Eutanásia vs. Ortotanásia: Ética Médica e Terminalidade

UNIGRANRIO - Universidade do Grande Rio (RJ) — Prova 2016

Enunciado

Escolar internado em UTI com diagnóstico de doença incurável, em estado terminal. Seus pais procuram desesperadamente o médico de plantão, solicitando que seja interrompido qualquer tratamento, abreviando, assim, o sofrimento de seu filho. Pedem ainda, que medidas sejam tomadas para abreviar a vida de seu filho, estando prontos a assinar qualquer documento. O médico, ao levar o pleito à equipe médica, encontra polêmica, tendo a maior parte se colocado francamente em oposição ao pedido e se recusando a cumpri-lo. O médico, ao colocar à família que não poderiam fazer o acordo, foi denunciado pela mesma ao Conselho de Medicina. De acordo com o ECA e o CEM, o médico:

Alternativas

  1. A) Está correto, já que é vedado ao médico abreviar a vida do paciente, mesmo que a seu pedido ou de seu representante legal.
  2. B) Está correto, pois há uma discordância entre o CEM que permite e o ECA que não permite abreviar a vida em tal situação. 
  3. C) Transgrediu o CEM, já que deve, o médico respeitar a vontade do paciente ou, na sua impossibilidade, do seu representante legal.
  4. D) Transgrediu o CEM, pois o paciente menor de idade é considerado incapaz, devendo, o médico respeitar a vontade do seu representante legal.

Pérola Clínica

Médico NÃO pode abreviar vida (eutanásia/suicídio assistido), mesmo a pedido. Ortotanásia (limitar/suspender tratamentos fúteis) é permitida.

Resumo-Chave

O Código de Ética Médica (CEM) proíbe expressamente a eutanásia e o suicídio assistido, ou seja, abreviar a vida do paciente, mesmo que a pedido. No entanto, permite a ortotanásia, que é a limitação ou suspensão de procedimentos e tratamentos que prolonguem artificialmente a vida de pacientes terminais, sem intenção de causar a morte.

Contexto Educacional

A questão da terminalidade da vida, especialmente em pacientes pediátricos com doenças incuráveis, é um dos dilemas éticos mais complexos na medicina. No Brasil, o Código de Ética Médica (CEM) e o Estatuto da Criança e do Adolescente (ECA) fornecem as diretrizes para a conduta médica nesses cenários, buscando equilibrar o respeito à autonomia do paciente (ou de seus representantes) com os princípios da beneficência e não maleficência. É crucial diferenciar eutanásia de ortotanásia. A eutanásia, que é a ação de abreviar a vida do paciente, é expressamente vedada pelo CEM, configurando crime no Brasil. Por outro lado, a ortotanásia, que consiste em não empreender esforços terapêuticos desproporcionais ou fúteis que apenas prolonguem o sofrimento e o processo de morrer, é permitida e incentivada, visando uma morte digna e com o mínimo de sofrimento, muitas vezes através de cuidados paliativos. Nesse contexto, o médico tem o dever de informar a família sobre o prognóstico, as opções de tratamento e os limites éticos e legais. A decisão de limitar ou suspender tratamentos que prolonguem a vida deve ser discutida com a equipe multidisciplinar e a família, sempre respeitando a dignidade do paciente e sem a intenção de causar a morte. A recusa do médico em realizar a eutanásia, mesmo sob pressão familiar, está em conformidade com a legislação e a ética médica vigentes.

Perguntas Frequentes

Qual a diferença entre eutanásia e ortotanásia?

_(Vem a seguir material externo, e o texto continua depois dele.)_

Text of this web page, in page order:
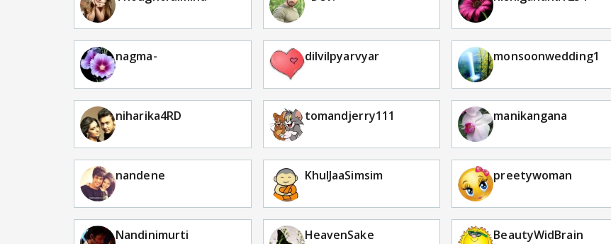
nagma- dilvilpyarvyar monsoonwedding1
niharika4RD tomandjerry111 manikangana
nandene KhulJaaSimsim preetywoman
Nandinimurti HeavenSake BeautyWidBrain
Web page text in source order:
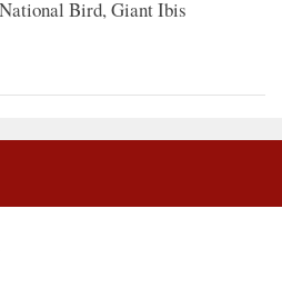
Bird, Giant Ibis
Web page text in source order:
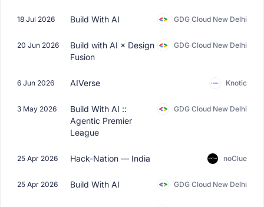
18 Jul 2026 Build With AI GDG Cloud New Delhi
20 Jun 2026
Build with AI × Design
Fusion
GDG Cloud New Delhi
6 Jun 2026 AIVerse Knotic
3 May 2026
Build With AI ::
Agentic Premier
League
GDG Cloud New Delhi
25 Apr 2026 Hack-Nation — India noClue
25 Apr 2026 Build With AI GDG Cloud New Delhi
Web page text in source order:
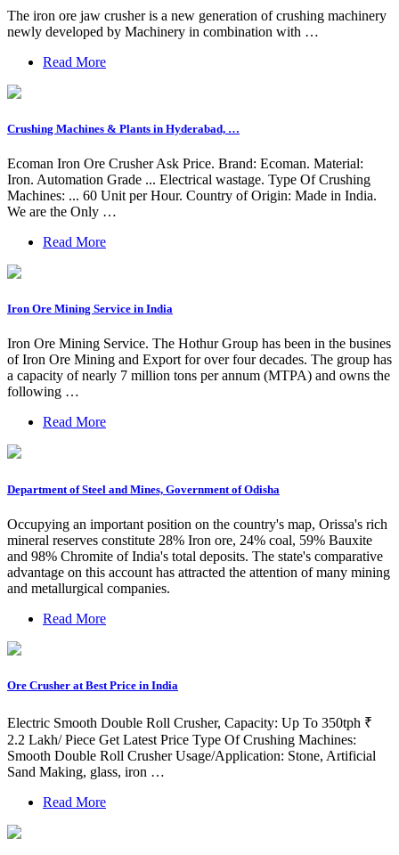
The iron ore jaw crusher is a new generation of crushing machinery
newly developed by Machinery in combination with …
Read More
Crushing Machines & Plants in Hyderabad, …
Ecoman Iron Ore Crusher Ask Price. Brand: Ecoman. Material:
Iron. Automation Grade ... Electrical wastage. Type Of Crushing
Machines: ... 60 Unit per Hour. Country of Origin: Made in India.
We are the Only …
Read More
Iron Ore Mining Service in India
Iron Ore Mining Service. The Hothur Group has been in the busines
of Iron Ore Mining and Export for over four decades. The group has
a capacity of nearly 7 million tons per annum (MTPA) and owns the
following …
Read More
Department of Steel and Mines, Government of Odisha
Occupying an important position on the country's map, Orissa's rich
mineral reserves constitute 28% Iron ore, 24% coal, 59% Bauxite
and 98% Chromite of India's total deposits. The state's comparative
advantage on this account has attracted the attention of many mining
and metallurgical companies.
Read More
Ore Crusher at Best Price in India
Electric Smooth Double Roll Crusher, Capacity: Up To 350tph ₹
2.2 Lakh/ Piece Get Latest Price Type Of Crushing Machines:
Smooth Double Roll Crusher Usage/Application: Stone, Artificial
Sand Making, glass, iron …
Read More
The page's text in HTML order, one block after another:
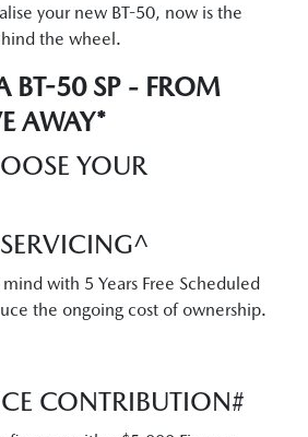
your new BT-50, now is the
the wheel.
50 SP - FROM
AWAY*
YOUR
SERVICING^
with 5 Years Free Scheduled
the ongoing cost of ownership.
CONTRIBUTION#
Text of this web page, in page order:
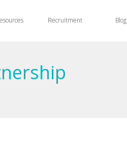
Recruitment Blog
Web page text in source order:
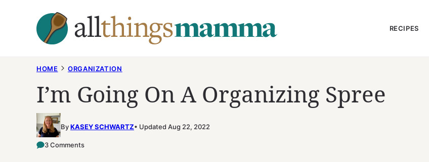
RECIPES
HOME ORGANIZATION
I’m Going On A Organizing Spree
ByKASEY SCHWARTZ Updated Aug 22, 2022
3 Comments
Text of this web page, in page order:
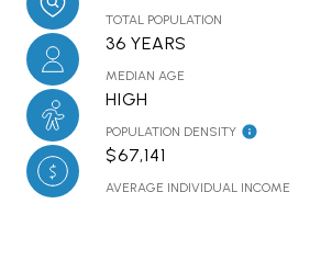
TOTAL POPULATION
36 YEARS
MEDIAN AGE
HIGH
POPULATION DENSITY
$67,141
AVERAGE INDIVIDUAL INCOME
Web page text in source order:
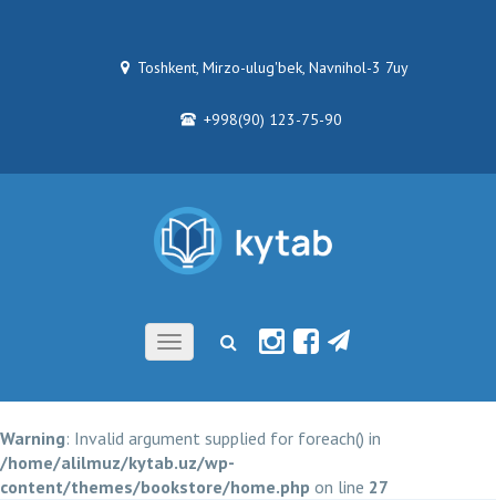
Toshkent, Mirzo-ulug'bek, Navnihol-3 7uy
+998(90) 123-75-90
Toggle
Warning: Invalid argument supplied for foreach() in
/home/alilmuz/kytab.uz/wp-
content/themes/bookstore/home.php on line 27
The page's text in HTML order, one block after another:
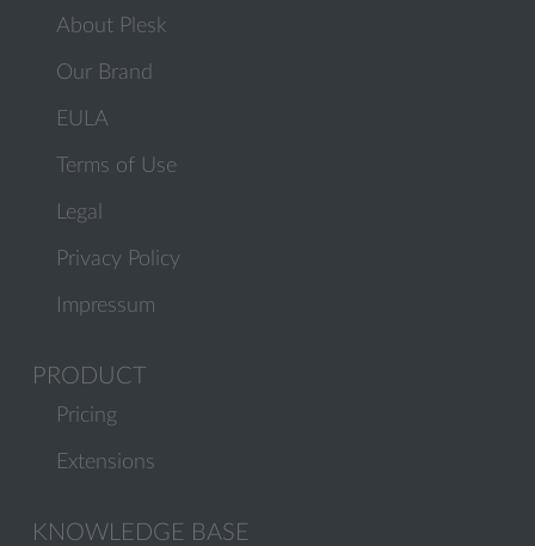
About Plesk
Our Brand
EULA
Terms of Use
Legal
Privacy Policy
Impressum
PRODUCT
Pricing
Extensions
KNOWLEDGE BASE
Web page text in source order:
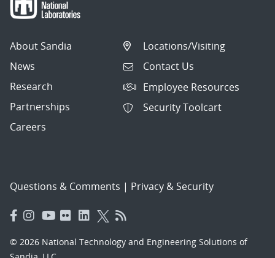
About Sandia
News
Research
Partnerships
Careers
Locations/Visiting
Contact Us
Employee Resources
Security Toolcart
Questions & Comments | Privacy & Security
© 2026 National Technology and Engineering Solutions of
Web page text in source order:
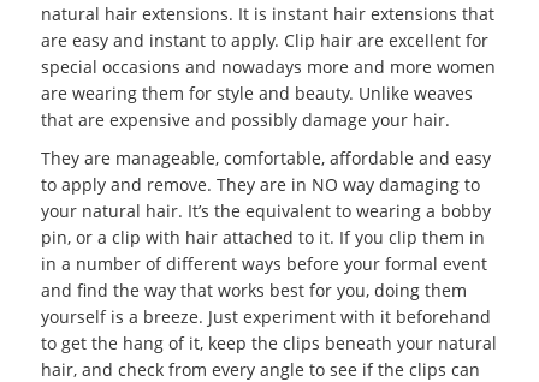
natural hair extensions. It is instant hair extensions that
are easy and instant to apply. Clip hair are excellent for
special occasions and nowadays more and more women
are wearing them for style and beauty. Unlike weaves
that are expensive and possibly damage your hair.
They are manageable, comfortable, affordable and easy
to apply and remove. They are in NO way damaging to
your natural hair. It’s the equivalent to wearing a bobby
pin, or a clip with hair attached to it. If you clip them in
in a number of different ways before your formal event
and find the way that works best for you, doing them
yourself is a breeze. Just experiment with it beforehand
to get the hang of it, keep the clips beneath your natural
hair, and check from every angle to see if the clips can
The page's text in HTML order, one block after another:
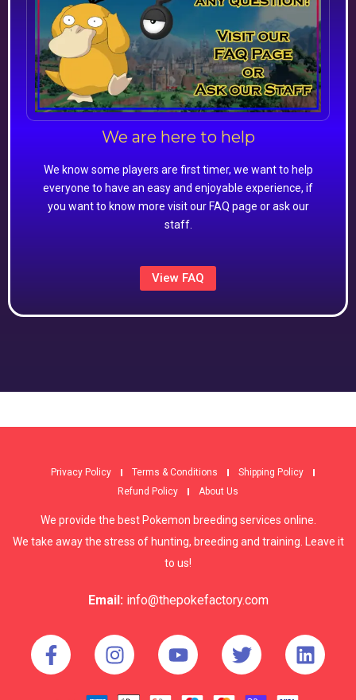
We are here to help
We know some players are first timer, we want to help
everyone to have an easy and enjoyable experience, if
you want to know more visit our FAQ page or ask our
staff.
View FAQ
Privacy Policy Terms & Conditions
Shipping Policy
Refund Policy
About Us
We provide the best Pokemon breeding services online.
We take away the stress of hunting, breeding and training. Leave it
to us!
Email: info@thepokefactory.com
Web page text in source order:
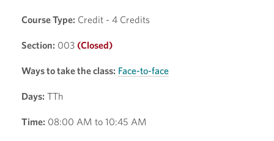
Course Type: Credit - 4 Credits
Section: 003 (Closed)
Ways to take the class: Face-to-face
Days: TTh
Time: 08:00 AM to 10:45 AM
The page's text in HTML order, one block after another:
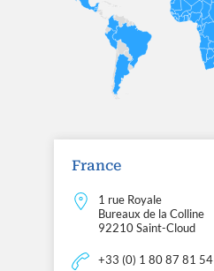
France
1 rue Royale
Bureaux de la Colline
92210 Saint-Cloud
+33 (0) 1 80 87 81 54
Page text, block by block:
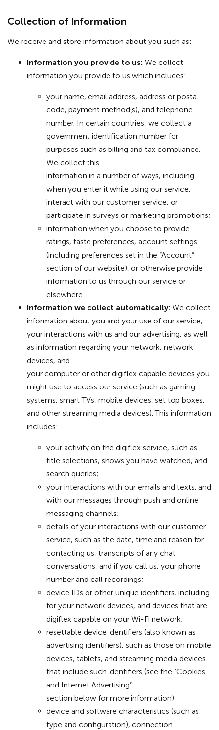
Collection of Information
We receive and store information about you such as:
Information you provide to us: We collect
information you provide to us which includes:
your name, email address, address or postal
code, payment method(s), and telephone
number. In certain countries, we collect a
government identification number for
purposes such as billing and tax compliance.
We collect this
information in a number of ways, including
when you enter it while using our service,
interact with our customer service, or
participate in surveys or marketing promotions;
information when you choose to provide
ratings, taste preferences, account settings
(including preferences set in the “Account”
section of our website), or otherwise provide
information to us through our service or
elsewhere.
Information we collect automatically: We collect
information about you and your use of our service,
your interactions with us and our advertising, as well
as information regarding your network, network
devices, and
your computer or other digiflex capable devices you
might use to access our service (such as gaming
systems, smart TVs, mobile devices, set top boxes,
and other streaming media devices). This information
includes:
your activity on the digiflex service, such as
title selections, shows you have watched, and
search queries;
your interactions with our emails and texts, and
with our messages through push and online
messaging channels;
details of your interactions with our customer
service, such as the date, time and reason for
contacting us, transcripts of any chat
conversations, and if you call us, your phone
number and call recordings;
device IDs or other unique identifiers, including
for your network devices, and devices that are
digiflex capable on your Wi-Fi network;
resettable device identifiers (also known as
advertising identifiers), such as those on mobile
devices, tablets, and streaming media devices
that include such identifiers (see the “Cookies
and Internet Advertising”
section below for more information);
device and software characteristics (such as
type and configuration), connection
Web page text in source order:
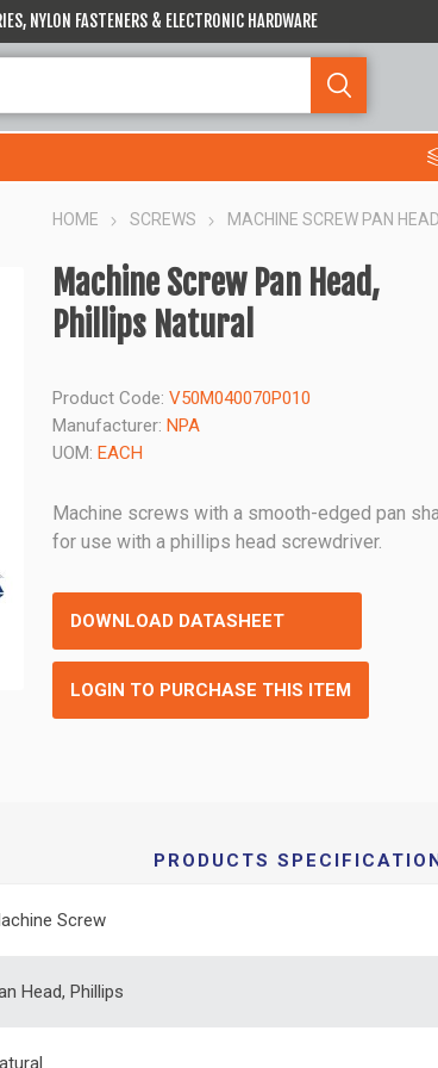
NYLON FASTENERS & ELECTRONIC HARDWARE
HOME SCREWS MACHINE SCREW PAN
Machine Screw Pan Head,
Phillips Natural
Product Code: V50M040070P010
Manufacturer: NPA
UOM: EACH
Machine screws with a smooth-edged pan
for use with a phillips head screwdriver.
DOWNLOAD DATASHEET
LOGIN TO PURCHASE THIS ITEM
PRODUCTS
Screw
Head, Phillips
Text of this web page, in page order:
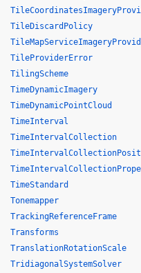
TileDiscardPolicy
TileProviderError
TilingScheme
TimeDynamicImagery
TimeDynamicPointCloud
TimeInterval
TimeIntervalCollection
TimeStandard
Tonemapper
TrackingReferenceFrame
Transforms
TranslationRotationScale
TridiagonalSystemSolver
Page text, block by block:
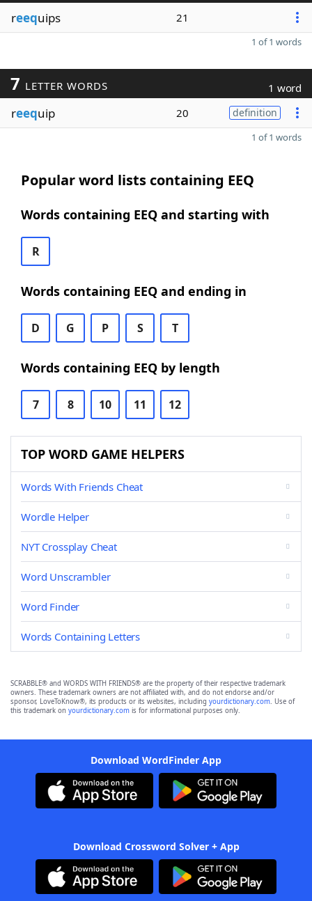
reequips 21
1 of 1 words
7 LETTER WORDS 1 word
reequip 20 definition
1 of 1 words
Popular word lists containing EEQ
Words containing EEQ and starting with
R
Words containing EEQ and ending in
D G P S T
Words containing EEQ by length
7 8 10 11 12
TOP WORD GAME HELPERS
Words With Friends Cheat
Wordle Helper
NYT Crossplay Cheat
Word Unscrambler
Word Finder
Words Containing Letters
SCRABBLE® and WORDS WITH FRIENDS® are the property of their respective trademark
owners. These trademark owners are not affiliated with, and do not endorse and/or
sponsor, LoveToKnow®, its products or its websites, including yourdictionary.com. Use of
this trademark on yourdictionary.com is for informational purposes only.
Download WordFinder App
Download Crossword Solver + App
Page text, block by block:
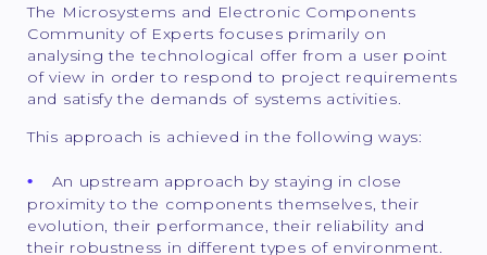
The Microsystems and Electronic Components
Community of Experts focuses primarily on
analysing the technological offer from a user point
of view in order to respond to project requirements
and satisfy the demands of systems activities.
This approach is achieved in the following ways:
An upstream approach by staying in close
proximity to the components themselves, their
evolution, their performance, their reliability and
their robustness in different types of environment.
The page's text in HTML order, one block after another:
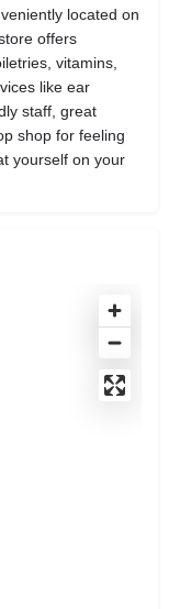
located on
offers
vitamins,
like ear
staff, great
shop for feeling
yourself on your
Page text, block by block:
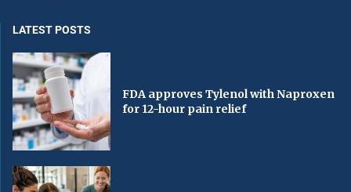
LATEST POSTS
FDA approves Tylenol with Naproxen
for 12-hour pain relief
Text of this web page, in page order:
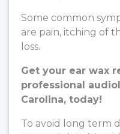
Some common
are pain, itching of
loss.
Get your ear wax
professional
Carolina, today!
To avoid long term
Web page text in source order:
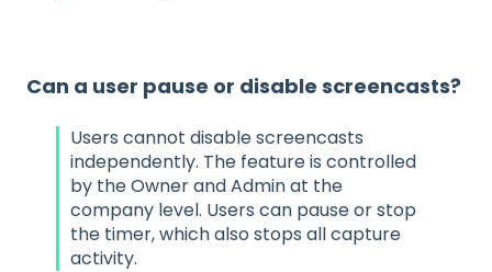
Can a user pause or disable screencasts?
Users cannot disable screencasts
independently. The feature is controlled
by the Owner and Admin at the
company level. Users can pause or stop
the timer, which also stops all capture
activity.
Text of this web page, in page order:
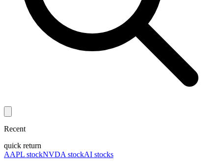
Recent
quick return
AAPL stockNVDA stockAI stocks
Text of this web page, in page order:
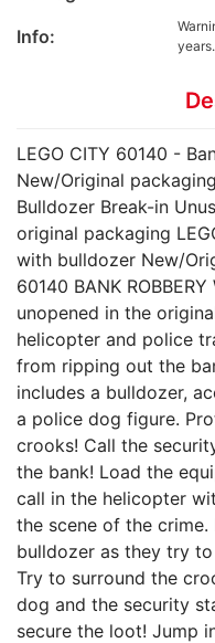
Info:
years.
LEGO CITY 60140 -
New/Original
Bulldozer Break-in
original packaging
with bulldozer New/
60140 BANK
unopened in the
helicopter and police
from ripping out the
includes a bulldozer,
a police dog figure.
crooks! Call the
the bank! Load the
call in the helicopter
the scene of the
bulldozer as they try
Try to surround the
dog and the security
secure the loot! Jump
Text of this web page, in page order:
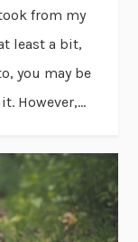
from my
least a bit,
you may be
However,...
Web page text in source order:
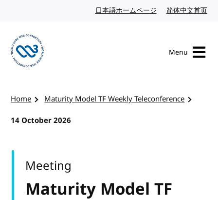
日本語ホームページ Japanese website
简体中文首页
Menu
Home
Maturity Model TF Weekly Teleconference
14 October 2026
Maturity Model TF
Meeting
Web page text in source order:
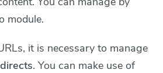
module.
it is necessary to manage
. You can make use of
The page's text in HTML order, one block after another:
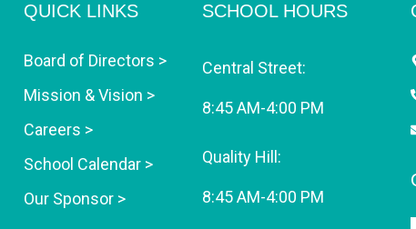
QUICK LINKS
Board of Directors >
Mission & Vision >
Careers >
School Calendar >
Our Sponsor >
SCHOOL HOURS
Central Street:
8:45 AM-4:00 PM
Quality Hill:
8:45 AM-4:00 PM
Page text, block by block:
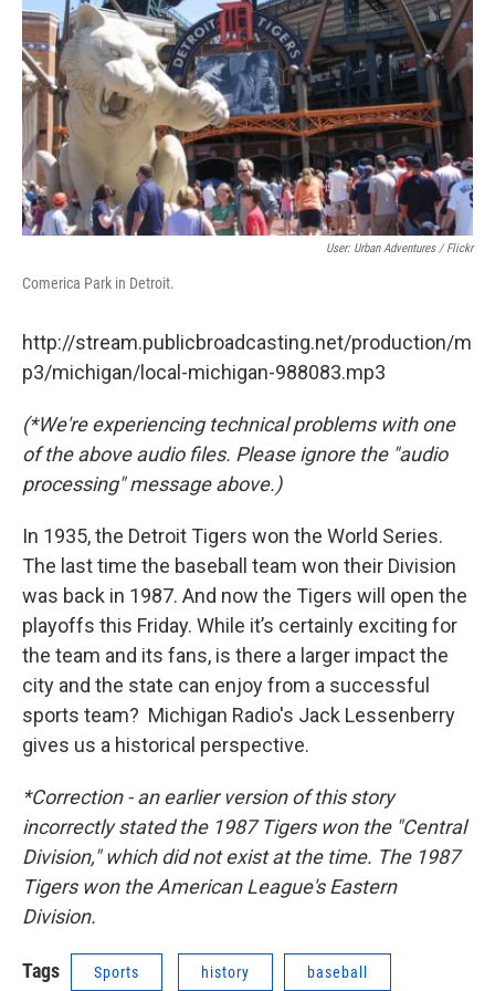
k
n
User: Urban Adventures / Flickr
Comerica Park in Detroit.
http://stream.publicbroadcasting.net/production/m
p3/michigan/local-michigan-988083.mp3
(*We're experiencing technical problems with one
of the above audio files. Please ignore the "audio
processing" message above.)
In 1935, the Detroit Tigers won the World Series.
The last time the baseball team won their Division
was back in 1987. And now the Tigers will open the
playoffs this Friday. While it’s certainly exciting for
the team and its fans, is there a larger impact the
city and the state can enjoy from a successful
sports team? Michigan Radio's Jack Lessenberry
gives us a historical perspective.
*Correction - an earlier version of this story
incorrectly stated the 1987 Tigers won the "Central
Division," which did not exist at the time. The 1987
Tigers won the American League's Eastern
Division.
Tags Sports history baseball
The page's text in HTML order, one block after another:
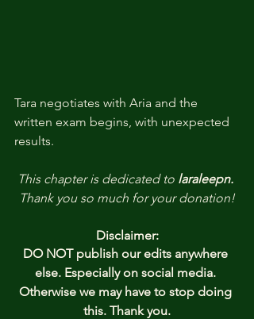
Tara negotiates with Aria and the
written exam begins, with unexpected
results.
This chapter is dedicated to laraleepn.
Thank you so much for your donation!
Disclaimer:
DO NOT publish our edits anywhere
else. Especially on social media.
Otherwise we may have to stop doing
this. Thank you.

Eutanásia é a prática de abreviar a vida de um paciente para aliviar seu sofrimento, sendo vedada no Brasil. Ortotanásia é a suspensão ou limitação de tratamentos fúteis que apenas prolongam o processo de morrer, permitindo uma morte natural e digna, e é amparada pelo Código de Ética Médica.

O que o Código de Ética Médica (CEM) diz sobre abreviar a vida do paciente?

O CEM, em seu Art. 41, veda ao médico abreviar a vida do paciente, ainda que a pedido deste ou de seu representante legal. No entanto, permite a limitação ou suspensão de procedimentos e tratamentos que prolonguem a vida de paciente em fase terminal, respeitada a vontade do paciente ou de seu representante legal.

Como o Estatuto da Criança e do Adolescente (ECA) se aplica em casos de terminalidade pediátrica?

O ECA garante o direito à vida e à saúde da criança e do adolescente. Em casos de terminalidade, o ECA, em conjunto com o CEM, orienta que as decisões devem visar o melhor interesse da criança, com a participação dos pais ou responsáveis, mas sempre respeitando os limites éticos e legais, como a proibição da eutanásia.